Supreme Court of North Carolina
Jun 1, 1949
230 N.C. 566 (N.C. 1949)

Opinion

Filed 16 June 1949.

1. Criminal Law 57d — The common law writ of error coram nobis to challenge the validity of petitioner's conviction for matters extraneous the record, is available under our procedure. G.S. 4-1.

2. Same: Constitutional Law 10d — The Supreme Court, in its supervisory power, has authority to entertain an application for permission to apply to the Superior Court for a writ of error coram nobis. Constitution of N.C., Art. IV, sec. 8.

3. Constitutional Law 34d — The appointment of counsel for a defendant charged with felonies less than capital is within the discretion of the trial court; but in prosecutions for capital offenses the appointment of counsel is mandatory. G.S. 15-4.

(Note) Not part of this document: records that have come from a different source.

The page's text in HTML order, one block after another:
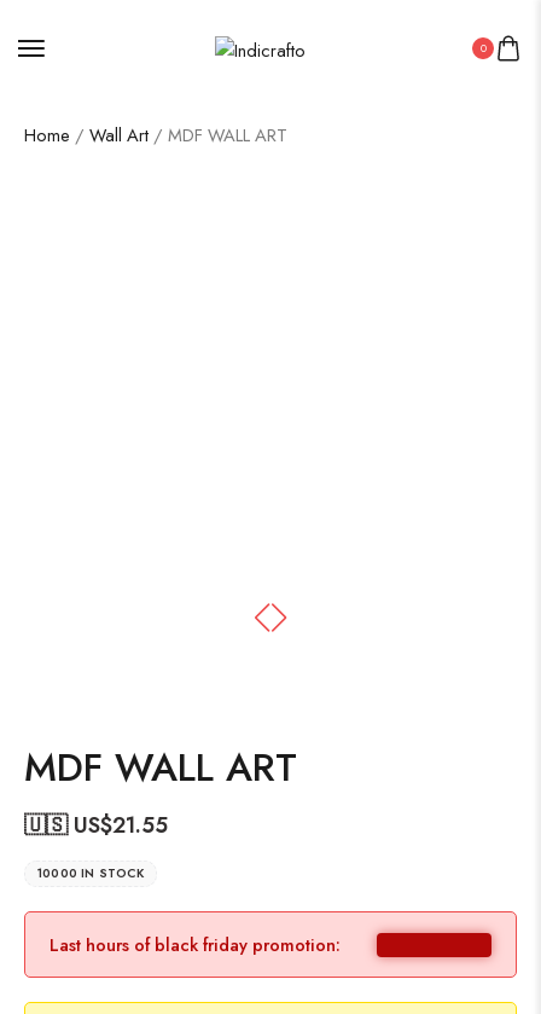
0
Home / Wall Art / MDF WALL ART
MDF WALL ART
🇺🇸 US$21.55
10000 IN STOCK
Last hours of black friday promotion:
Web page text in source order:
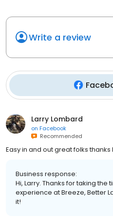
Write a review
Larry Lombard
on Facebook
Recommended
Easy in and out great folks thanks
Business response:
Hi, Larry. Thanks for taking
experience at Breeze, Better
it!
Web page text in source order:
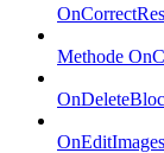
Methode
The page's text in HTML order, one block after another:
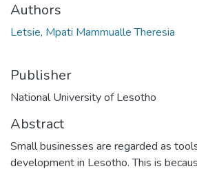
Authors
Letsie, Mpati Mammualle Theresia
Publisher
National University of Lesotho
Abstract
Small businesses are regarded as
development in Lesotho. This is
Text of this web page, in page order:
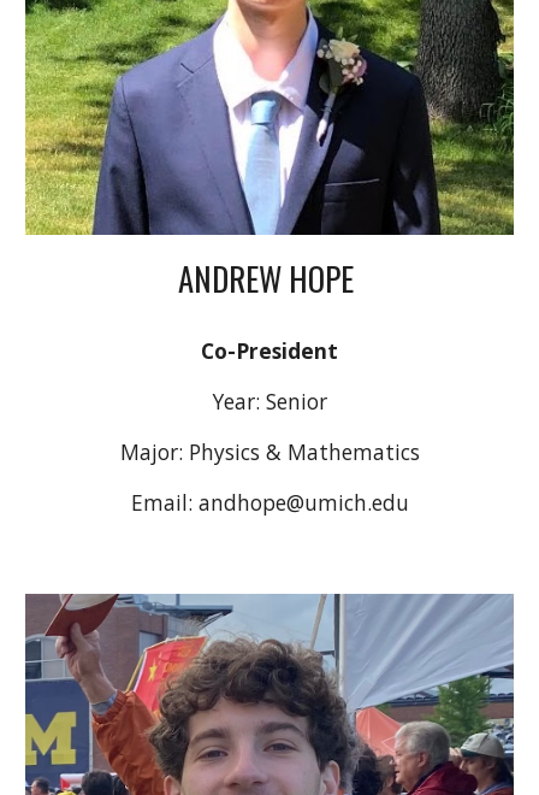
ANDREW HOPE
Co-President
Year: Senior
Major: Physics & Mathematics
Email: andhope@umich.edu
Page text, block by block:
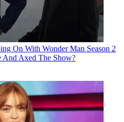
On With Wonder Man Season 2
And Axed The Show?
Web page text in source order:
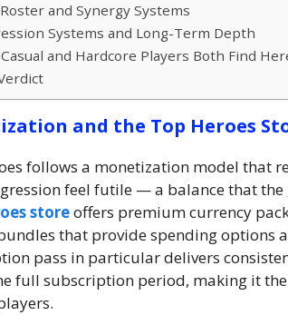
and Synergy Systems
Systems and Long-Term Depth
and Hardcore Players Both Find
and the Top Heroes
follows a monetization model that
feel futile — a balance that the
storeoffers premium currency
that provide spending options
pass in particular delivers
full subscription period, making it
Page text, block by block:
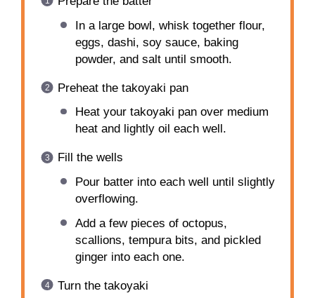
In a large bowl, whisk together flour,
eggs, dashi, soy sauce, baking
powder, and salt until smooth.
Preheat the takoyaki pan
Heat your takoyaki pan over medium
heat and lightly oil each well.
Fill the wells
Pour batter into each well until slightly
overflowing.
Add a few pieces of octopus,
scallions, tempura bits, and pickled
ginger into each one.
Turn the takoyaki
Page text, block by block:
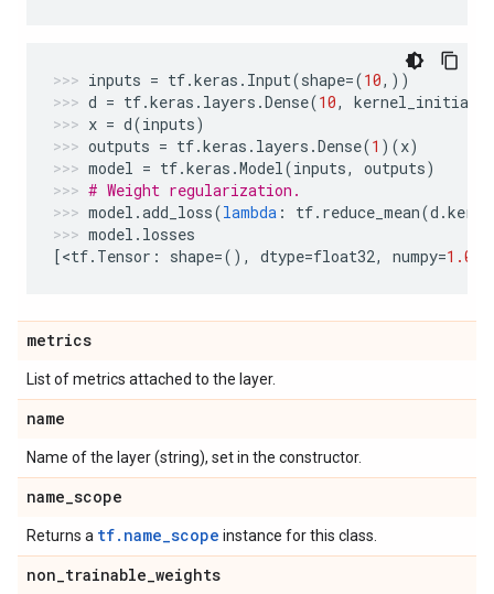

4. Criminal Law 57d : Constitutional Law 10d — Where verified petition for leave to apply to the Superior Court for writ of error coram nobis, the record in the cases in which petitioner was convicted, and habeas corpus proceedings instituted by him, make it appear that petitioner was confronted with indictments for capital offenses and indictments for felonies less than capital, and that the trial court failed to appoint counsel to represent him notwithstanding his alleged inability to employ counsel and his request for counsel, the petition will be allowed in respect of the capital felonies and denied in respect of the felonies less than capital upon such prima facie showing.

5. Same — Upon application to the Supreme Court for leave to apply to the Superior Court for writ of error coram nobis, the application will be allowed upon a prima facie showing, but the ultimate merits of petitioner's claim are for the trial court.

6. Criminal Law 57d — If the trial court denies petitioner's application for writ of error coram nobis it should find the facts, and petitioner should be returned to prison and be allowed to appeal as in other proceedings; if it grants the petition, the judgments should be vacated, the pleas stricken out or permitted to be withdrawn, and the cases restored to the docket for trial in accordance with law.

ORIGINAL application by Laurie D. Taylor, Jr., for leave to apply to the Superior Court of Pitt County for relief from judgments alleged to have been induced by factual and constitutional defects at the January Term, 1947.

J. C. B. Ehringhaus, Jr. (by Court appointment) for petitioner.

Attorney-General McMullan and Assistant Attorney-General Moody for the State.

R. Brookes Peters for State Highway and Public Works Commission.


Following the disposition of application for writ of certiorari to review judgment on habeas corpus at the Fall Term, 1948, reported in 229 N.C. 297, 49 S.E.2d 749, the petitioner of his own volition and inops consilii applied to the District Court of the United States for the Eastern District of North Carolina for writ of habeas corpus to test the legality of his imprisonment. The Federal Court dismissed his petition on the ground that the petitioner had not exhausted his State remedies. Again of his own volition and inops consilii, he filed application here for leave to apply to the Superior Court of Pitt County for writes of error coram nobbs to determine the lawfulness of his present incarceration. The court referred his unverified application to J. C. B. Ehringhous, Jr., Esquire, of the Raleigh Bar, and requested that he again counsel with the petitioner and advise him of his rights. As a result, the applicant has verified his petition and insists upon its being granted. This is the course which he elected not to pursue at the last term as will appear from the reported case. He has now changed his mind in respect of the matter, or perhaps time and what he regards as a more propitious circumstance have changed it for him.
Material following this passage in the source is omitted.